Six Good Digital Storytelling Tools In One Place

Six Good Digital Storytelling Tools In One Place

Timeline JS

The same people who created Timeline JS, Knight Lab at Northwestern University, offer five other tools for creating and publishing digital stories.

Juxtapose JS from Knight Lab is a free tool for making and hosting side-by-side comparisons of images. The tool was designed to help people see before and after views of a location, a building, a person, or anything else that changes appearance over time. Juxtapose JS will let you put the images into a slider frame that you can embed into a webpage where viewers can use the slider to reveal more or less of one of the images.

Storyline JS is one of the newer Knight Lab offerings. This beta product is designed to help students tell stories with data. The basic purpose of Storyline JS is to help students can create interactive line graphs. Students add annotations to the data points their line graphs. Those annotations are used to tell the story of the data represented in the graph.

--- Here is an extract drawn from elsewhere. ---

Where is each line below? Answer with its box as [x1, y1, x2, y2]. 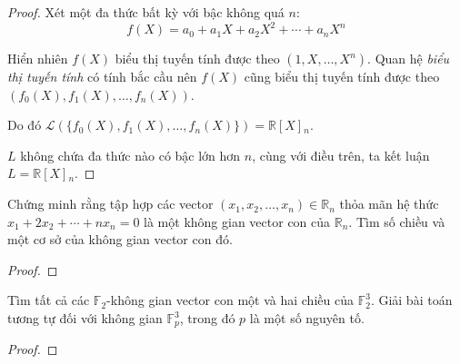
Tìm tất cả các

Scene VR is another beta product from Knight Lab. The purpose of Scene VR is to enable users to stitch together panoramic images and VR images to create an immersive photo story. Stories published through Scene VR can be embedded into websites and viewed on desktop computers as well as on tablets and mobile phones.

If you want to embed audio into a written story, Soundcite JS is the tool for you. Soundcite JS lets you add audio clips to a written story. When Soundcite JS is properly used, a play button appears where you specify in the text. For example, if I wrote a story that included a scene in which a dog barks, I could have “the dog barks at the stranger” be highlighted with a play button that when clicked plays the sound of a dog barking.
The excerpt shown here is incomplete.